More and more his father could be found holed up back there. Gray suspected he was not so much hiding from the world as circling the wagons, seeking a solitary place to protect what remained of his faculties, finding solace in the curl of oak from his wood planer or turn of a well-seated screw. Yet, despite this manner of meditation, Gray recognized the growing fear behind his father's eyes.


"I'll let them know," Gray mumbled.


As Painter departed, the last of the straggling partygoers followed in his wake. Some stopped inside to wish his mother well while Gray said his goodbyes to the others. Soon he had the porch to himself.


"Gray!" his mother called from inside. "The trash!"


With a sigh, he bent and recollected the bin with empty bottles, cans, and plastic cups. He would help his mother clean up, then bicycle the short way back across town to his apartment. As he let the screen door clap behind him, he switched off the porch light and headed across the wood floor toward the kitchen. He heard the dishwasher humming, and the clatter of pans in the sink.


"Mom, I'll finish up," he said as he entered the kitchen. "Go rest."


His mother turned from the sink. She wore navy cotton slacks, a white silk blouse, and a damp checkered apron. At moments like this, harried as she was from an evening of entertaining, his mother's advancing age suddenly struck him. Who was this gray-haired old woman in his mother's kitchen?

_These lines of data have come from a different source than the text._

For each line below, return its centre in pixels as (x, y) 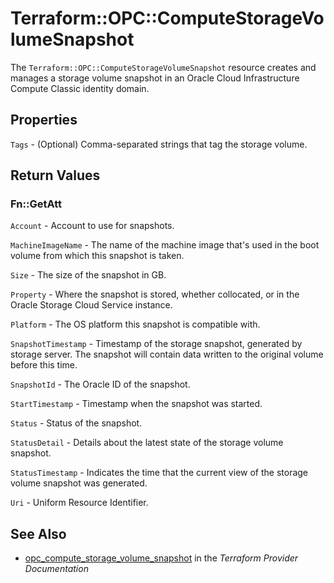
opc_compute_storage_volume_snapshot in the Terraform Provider (161, 558)
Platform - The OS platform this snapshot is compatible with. (135, 324)
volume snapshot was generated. (79, 483)
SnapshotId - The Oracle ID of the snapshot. (100, 384)
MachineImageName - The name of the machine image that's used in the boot (165, 245)
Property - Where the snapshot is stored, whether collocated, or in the (155, 294)
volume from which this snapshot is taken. (97, 256)
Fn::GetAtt (36, 204)
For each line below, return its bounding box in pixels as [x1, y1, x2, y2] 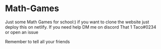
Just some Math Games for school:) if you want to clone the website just [5, 19, 149, 25]
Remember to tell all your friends [5, 38, 70, 44]
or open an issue [5, 29, 39, 35]
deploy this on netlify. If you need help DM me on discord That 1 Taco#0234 [5, 24, 157, 30]
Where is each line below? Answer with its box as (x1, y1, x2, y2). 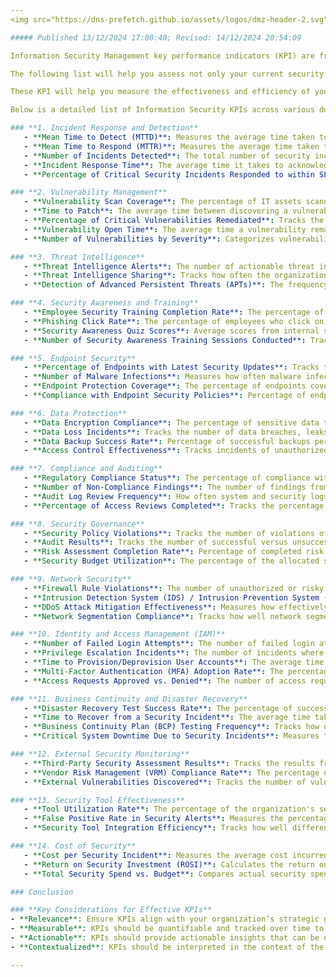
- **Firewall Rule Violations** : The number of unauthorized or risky (23, 583, 325, 593)
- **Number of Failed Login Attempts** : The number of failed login (23, 639, 315, 649)
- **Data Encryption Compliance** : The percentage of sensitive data (23, 417, 320, 428)
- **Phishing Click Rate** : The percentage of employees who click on (23, 316, 325, 326)
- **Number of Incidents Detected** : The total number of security (23, 151, 311, 161)
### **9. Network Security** (10, 574, 132, 584)
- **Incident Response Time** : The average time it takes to (23, 160, 284, 170)
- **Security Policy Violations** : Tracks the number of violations (23, 528, 315, 538)
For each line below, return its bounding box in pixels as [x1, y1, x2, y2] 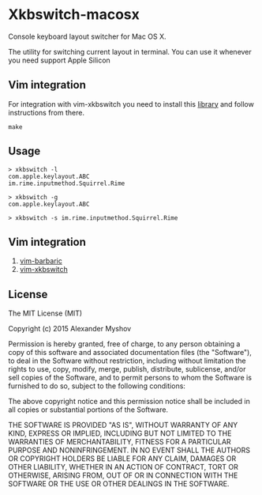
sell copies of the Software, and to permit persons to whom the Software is [8, 373, 253, 383]
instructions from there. [8, 108, 85, 117]
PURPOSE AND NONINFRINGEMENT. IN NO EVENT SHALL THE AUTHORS [8, 445, 251, 455]
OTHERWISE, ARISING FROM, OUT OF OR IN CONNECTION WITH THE [8, 470, 238, 480]
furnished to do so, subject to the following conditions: [8, 381, 185, 391]
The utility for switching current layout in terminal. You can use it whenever [8, 47, 253, 56]
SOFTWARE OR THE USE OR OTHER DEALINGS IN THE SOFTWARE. [8, 479, 230, 489]
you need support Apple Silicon [8, 55, 110, 65]
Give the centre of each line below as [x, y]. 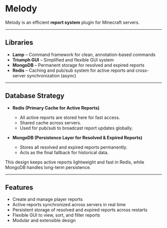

Then she snapped a wet towel at him and broke the delusion.


"Just get the trash. I'm almost finished here. And tell your father to get inside. The Edelmanns do not appreciate his nocturnal woodworking. Oh, and I've wrapped up the leftover barbecued chicken. Could you take that to the refrigerator in the garage?"


"I'll have to make a second trip." He hauled up the two plastic sacks of garbage in one hand and cradled the bin of empty bottles under his arm. "Be right back."


He used his hip to push through the rear door and out into the shadowy backyard. Carefully climbing down the two back steps, he crossed toward the garage and the line of garbage cans along its flank. He found himself moving with a soft tread, attempting to keep the clink of bottles silenced. A Rainbird water sprinkler betrayed him.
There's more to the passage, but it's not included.